A: You might prefer to prove
$$ 1+\frac{x^2}{3} \le e^{x^2/3} \le \left(\frac{x}{\sin x}\right)^2 $$
For the second inequality, the slickest proof is perhaps
$$ \frac{\sin x}{x} = \prod_{n=1}^\infty \left(1-\frac{x^2}{\pi^2 n^2}\right)
\le \prod_{n=1}^\infty \exp\left(-\frac{x^2}{\pi^2 n^2}\right)
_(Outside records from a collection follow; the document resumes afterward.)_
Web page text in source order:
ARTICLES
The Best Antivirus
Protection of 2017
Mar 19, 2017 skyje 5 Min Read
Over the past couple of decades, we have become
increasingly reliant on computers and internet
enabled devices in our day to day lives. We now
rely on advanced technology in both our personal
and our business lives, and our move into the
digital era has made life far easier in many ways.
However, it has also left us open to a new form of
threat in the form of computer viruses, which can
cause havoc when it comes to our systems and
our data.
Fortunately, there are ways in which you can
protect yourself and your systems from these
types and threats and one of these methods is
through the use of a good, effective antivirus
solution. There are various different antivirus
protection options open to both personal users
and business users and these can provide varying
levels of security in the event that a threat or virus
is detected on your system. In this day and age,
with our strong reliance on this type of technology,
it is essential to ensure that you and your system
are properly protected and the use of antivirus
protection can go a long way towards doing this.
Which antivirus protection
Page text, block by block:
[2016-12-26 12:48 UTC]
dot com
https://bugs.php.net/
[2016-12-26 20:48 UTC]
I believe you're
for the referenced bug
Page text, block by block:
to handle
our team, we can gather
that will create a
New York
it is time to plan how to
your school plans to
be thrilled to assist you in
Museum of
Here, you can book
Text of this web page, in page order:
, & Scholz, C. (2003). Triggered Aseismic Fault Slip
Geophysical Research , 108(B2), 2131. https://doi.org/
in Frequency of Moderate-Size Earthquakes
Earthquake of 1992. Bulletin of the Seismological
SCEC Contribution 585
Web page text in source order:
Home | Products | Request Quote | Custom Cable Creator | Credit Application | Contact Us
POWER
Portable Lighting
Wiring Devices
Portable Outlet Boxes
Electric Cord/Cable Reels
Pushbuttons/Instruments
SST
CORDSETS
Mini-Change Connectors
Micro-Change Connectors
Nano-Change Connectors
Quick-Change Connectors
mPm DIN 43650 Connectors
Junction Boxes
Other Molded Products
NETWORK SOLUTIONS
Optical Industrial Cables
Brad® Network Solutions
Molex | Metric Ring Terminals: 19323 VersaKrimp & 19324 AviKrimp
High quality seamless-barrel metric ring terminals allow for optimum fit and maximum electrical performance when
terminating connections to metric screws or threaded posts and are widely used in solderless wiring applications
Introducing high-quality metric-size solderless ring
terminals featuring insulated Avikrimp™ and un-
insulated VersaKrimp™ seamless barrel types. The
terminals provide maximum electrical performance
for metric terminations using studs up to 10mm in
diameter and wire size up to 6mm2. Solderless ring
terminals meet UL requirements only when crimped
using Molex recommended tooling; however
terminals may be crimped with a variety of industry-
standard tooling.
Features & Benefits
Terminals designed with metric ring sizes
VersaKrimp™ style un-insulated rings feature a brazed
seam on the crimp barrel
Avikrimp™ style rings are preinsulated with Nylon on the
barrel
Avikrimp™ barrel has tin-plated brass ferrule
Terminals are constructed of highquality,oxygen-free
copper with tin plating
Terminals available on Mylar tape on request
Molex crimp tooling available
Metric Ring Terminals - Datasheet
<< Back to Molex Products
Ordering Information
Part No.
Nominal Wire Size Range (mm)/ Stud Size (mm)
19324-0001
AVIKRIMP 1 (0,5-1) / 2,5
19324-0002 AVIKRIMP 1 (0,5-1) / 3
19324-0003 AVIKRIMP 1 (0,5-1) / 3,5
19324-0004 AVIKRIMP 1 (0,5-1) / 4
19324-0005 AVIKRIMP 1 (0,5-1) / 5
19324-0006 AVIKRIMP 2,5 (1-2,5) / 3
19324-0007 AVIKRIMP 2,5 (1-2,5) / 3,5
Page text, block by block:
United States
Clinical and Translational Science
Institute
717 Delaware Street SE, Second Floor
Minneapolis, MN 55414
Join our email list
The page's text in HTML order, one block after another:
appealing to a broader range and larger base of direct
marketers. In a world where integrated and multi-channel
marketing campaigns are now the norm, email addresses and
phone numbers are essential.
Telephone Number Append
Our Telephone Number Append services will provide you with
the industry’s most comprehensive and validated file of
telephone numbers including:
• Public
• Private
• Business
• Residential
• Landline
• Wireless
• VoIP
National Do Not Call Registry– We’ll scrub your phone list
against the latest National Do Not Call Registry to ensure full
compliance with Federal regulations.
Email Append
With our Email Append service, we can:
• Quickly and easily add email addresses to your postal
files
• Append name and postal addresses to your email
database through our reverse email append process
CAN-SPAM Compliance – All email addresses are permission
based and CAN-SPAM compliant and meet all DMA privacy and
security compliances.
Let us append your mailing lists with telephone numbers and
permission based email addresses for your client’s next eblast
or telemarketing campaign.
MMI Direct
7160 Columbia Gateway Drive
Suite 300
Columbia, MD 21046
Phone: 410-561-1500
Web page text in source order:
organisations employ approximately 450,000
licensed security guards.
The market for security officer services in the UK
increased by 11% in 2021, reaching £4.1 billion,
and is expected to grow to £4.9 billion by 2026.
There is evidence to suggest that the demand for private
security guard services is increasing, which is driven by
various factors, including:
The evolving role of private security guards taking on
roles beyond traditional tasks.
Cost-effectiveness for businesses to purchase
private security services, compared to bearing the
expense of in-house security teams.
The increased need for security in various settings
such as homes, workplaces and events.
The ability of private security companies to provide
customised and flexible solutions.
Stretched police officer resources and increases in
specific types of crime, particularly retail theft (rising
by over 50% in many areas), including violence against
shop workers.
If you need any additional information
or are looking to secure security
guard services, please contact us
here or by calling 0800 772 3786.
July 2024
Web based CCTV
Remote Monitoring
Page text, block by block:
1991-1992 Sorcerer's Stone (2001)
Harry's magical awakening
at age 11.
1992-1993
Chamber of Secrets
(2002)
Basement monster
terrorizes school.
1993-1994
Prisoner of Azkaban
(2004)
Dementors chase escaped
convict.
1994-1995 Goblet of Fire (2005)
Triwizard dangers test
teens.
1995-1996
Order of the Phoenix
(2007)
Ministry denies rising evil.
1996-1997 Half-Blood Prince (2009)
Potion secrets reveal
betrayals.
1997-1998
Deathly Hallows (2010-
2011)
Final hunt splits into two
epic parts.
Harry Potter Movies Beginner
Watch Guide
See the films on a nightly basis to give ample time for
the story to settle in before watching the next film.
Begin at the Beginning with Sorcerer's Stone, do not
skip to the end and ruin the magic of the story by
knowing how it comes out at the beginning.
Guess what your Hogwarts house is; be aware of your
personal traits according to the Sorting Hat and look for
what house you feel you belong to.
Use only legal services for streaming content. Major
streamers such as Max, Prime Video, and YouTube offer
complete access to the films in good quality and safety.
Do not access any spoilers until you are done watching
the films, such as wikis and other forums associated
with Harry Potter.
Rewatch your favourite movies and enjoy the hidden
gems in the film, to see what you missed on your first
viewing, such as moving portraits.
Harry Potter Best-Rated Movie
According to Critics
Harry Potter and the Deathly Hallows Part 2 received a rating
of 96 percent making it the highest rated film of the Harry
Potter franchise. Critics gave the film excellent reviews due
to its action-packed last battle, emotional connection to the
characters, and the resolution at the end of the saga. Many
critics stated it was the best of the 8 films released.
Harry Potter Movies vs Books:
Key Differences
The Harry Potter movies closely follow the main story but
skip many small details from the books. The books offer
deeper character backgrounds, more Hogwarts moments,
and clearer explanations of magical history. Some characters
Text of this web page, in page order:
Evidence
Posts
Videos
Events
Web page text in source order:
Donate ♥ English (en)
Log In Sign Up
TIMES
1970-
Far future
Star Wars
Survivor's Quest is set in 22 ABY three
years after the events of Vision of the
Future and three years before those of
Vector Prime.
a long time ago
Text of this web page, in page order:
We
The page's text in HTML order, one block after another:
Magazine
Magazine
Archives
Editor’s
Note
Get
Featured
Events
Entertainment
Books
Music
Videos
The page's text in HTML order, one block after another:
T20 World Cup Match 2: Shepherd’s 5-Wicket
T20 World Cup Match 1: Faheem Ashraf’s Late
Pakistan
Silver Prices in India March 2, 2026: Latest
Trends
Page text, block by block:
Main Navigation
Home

= \exp\left(-\frac{x^2}{\pi^2} \sum_{n=1}^\infty \frac1{n^2}\right)
= e^{-x^2/6}
$$
but this requires a couple big guns in the first and last steps.  A more elementary, but tedious, proof can be had by comparing power series:
$$ \frac{\sin x}{x} \le 1 - \frac{x^2}{6} + \frac{x^4}{120}
\le 1 - \frac{x^2}{6} + \frac{x^4}{72} - \frac{x^6}{1296}
\le e^{-x^2/6} $$
The first and last inequalities here come from the usual bounds for alternating series when the omitted terms decrease in absolute value (which they do here if $x$ is not very big); the middle inequality is routine algebra, and is valid for $|x|\le\frac6{\sqrt5}$, which covers the interval you want.